** Task details **
Quote, word for word, the line containing "Function Documentation (7, 598, 231, 621)" and all lines that follow it to the end of the records, with no pictures.
□ □ □
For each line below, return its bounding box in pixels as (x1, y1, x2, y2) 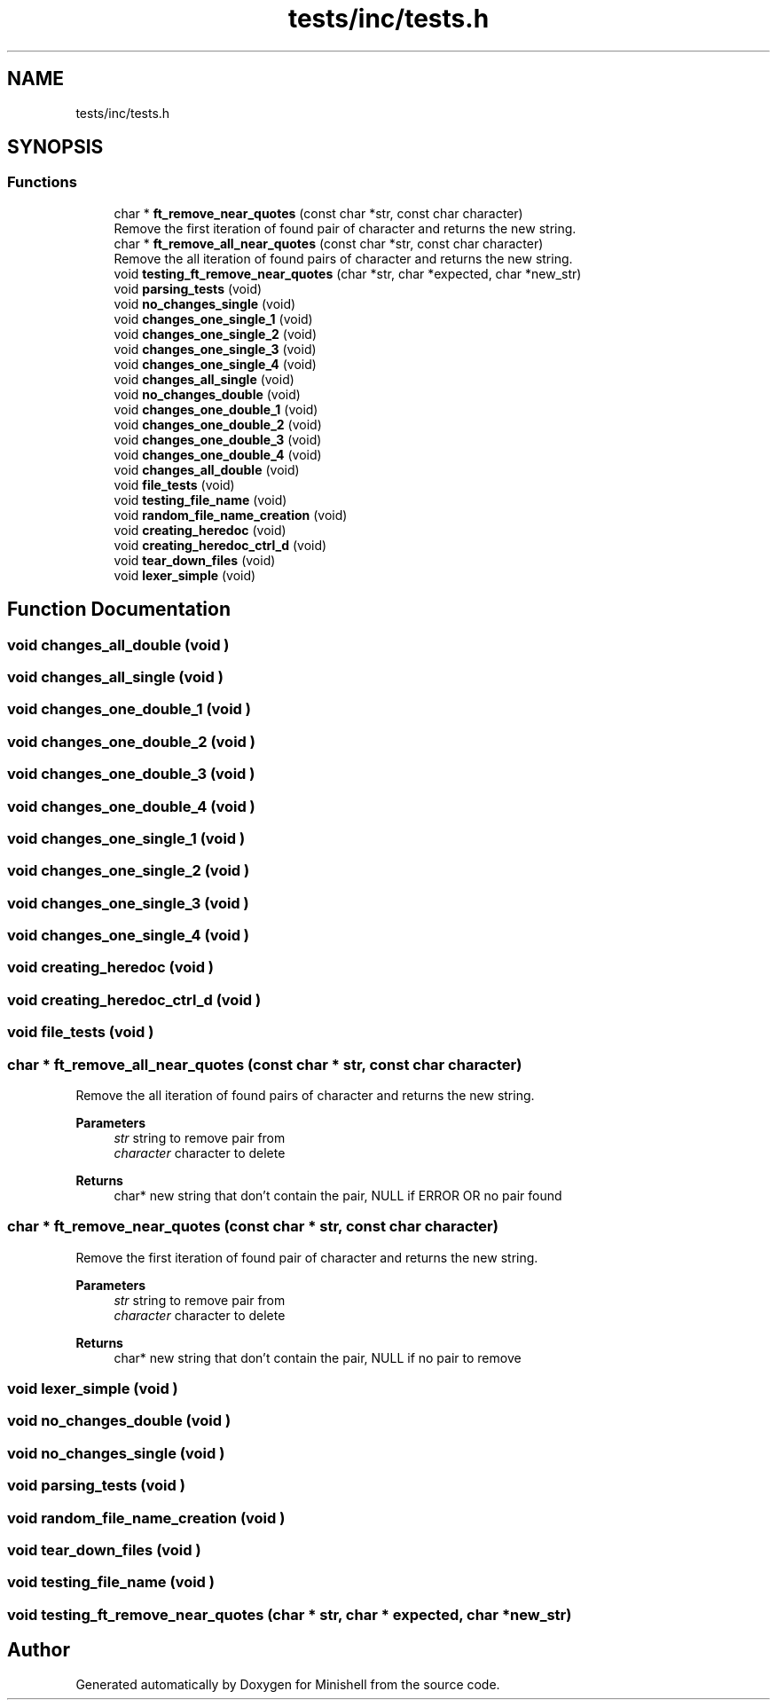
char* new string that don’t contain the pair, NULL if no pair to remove (114, 1349, 522, 1365)
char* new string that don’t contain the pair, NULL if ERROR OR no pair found (114, 1187, 562, 1203)
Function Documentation (7, 598, 231, 621)
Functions (7, 173, 77, 192)
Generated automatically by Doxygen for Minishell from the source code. (75, 1676, 500, 1692)
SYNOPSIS (7, 136, 104, 159)
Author (7, 1639, 70, 1662)
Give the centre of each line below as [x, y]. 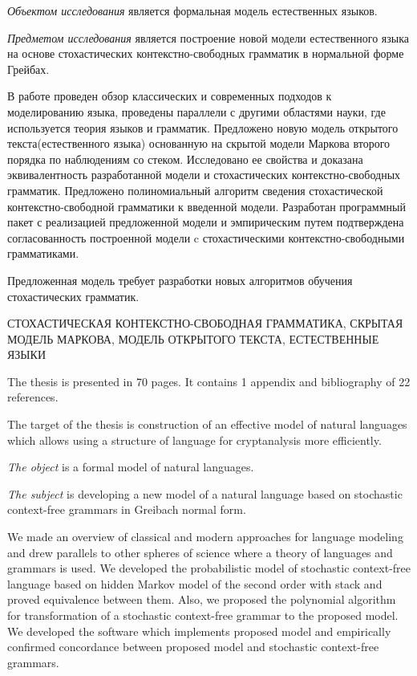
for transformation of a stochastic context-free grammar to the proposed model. [203, 615]
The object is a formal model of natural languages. [131, 467]
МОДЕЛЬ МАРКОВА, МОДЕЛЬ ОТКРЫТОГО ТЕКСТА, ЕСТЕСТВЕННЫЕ [193, 338]
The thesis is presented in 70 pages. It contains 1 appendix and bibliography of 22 [209, 381]
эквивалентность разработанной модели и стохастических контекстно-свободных [204, 175]
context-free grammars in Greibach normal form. [127, 509]
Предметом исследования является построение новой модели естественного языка [208, 37]
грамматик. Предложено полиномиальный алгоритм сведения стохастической [195, 190]
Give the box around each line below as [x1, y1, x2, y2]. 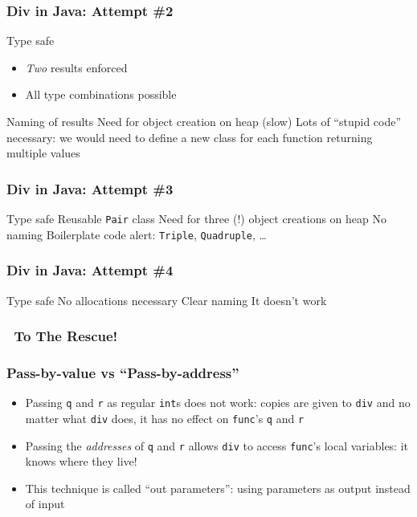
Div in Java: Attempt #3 [6, 178, 174, 198]
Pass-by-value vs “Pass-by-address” [6, 362, 239, 382]
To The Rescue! [14, 326, 118, 346]
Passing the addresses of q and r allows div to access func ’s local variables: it [25, 437, 409, 454]
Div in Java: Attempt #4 [6, 260, 174, 280]
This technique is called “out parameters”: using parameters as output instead [25, 479, 411, 496]
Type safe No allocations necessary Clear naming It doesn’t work [6, 291, 327, 308]
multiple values [6, 145, 80, 161]
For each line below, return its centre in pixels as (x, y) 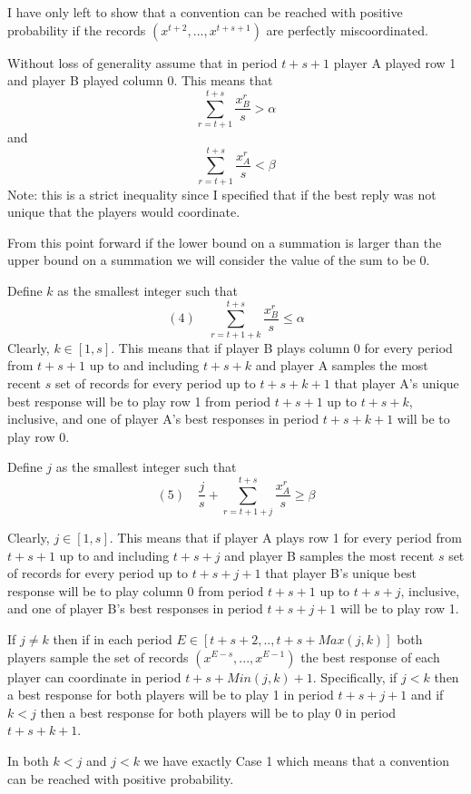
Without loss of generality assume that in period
□ □ □
** Exercise result **
Function Documentation (7, 598, 231, 621)
Functions (7, 173, 77, 192)
Generated automatically by Doxygen for Minishell from the source code. (75, 1676, 500, 1692)
SYNOPSIS (7, 136, 104, 159)
Author (7, 1639, 70, 1662)
Give the centre of each line below as [x, y]. 
for transformation of a stochastic context-free grammar to the proposed model. [203, 615]
The object is a formal model of natural languages. [131, 467]
МОДЕЛЬ МАРКОВА, МОДЕЛЬ ОТКРЫТОГО ТЕКСТА, ЕСТЕСТВЕННЫЕ [193, 338]
The thesis is presented in 70 pages. It contains 1 appendix and bibliography of 22 [209, 381]
эквивалентность разработанной модели и стохастических контекстно-свободных [204, 175]
context-free grammars in Greibach normal form. [127, 509]
Предметом исследования является построение новой модели естественного языка [208, 37]
грамматик. Предложено полиномиальный алгоритм сведения стохастической [195, 190]
Give the box around each line below as [x1, y1, x2, y2]. 
Div in Java: Attempt #3 [6, 178, 174, 198]
Pass-by-value vs “Pass-by-address” [6, 362, 239, 382]
To The Rescue! [14, 326, 118, 346]
Passing the addresses of q and r allows div to access func ’s local variables: it [25, 437, 409, 454]
Div in Java: Attempt #4 [6, 260, 174, 280]
This technique is called “out parameters”: using parameters as output instead [25, 479, 411, 496]
Type safe No allocations necessary Clear naming It doesn’t work [6, 291, 327, 308]
multiple values [6, 145, 80, 161]
For each line below, return its centre in pixels as (x, y) 
Without loss of generality assume that in period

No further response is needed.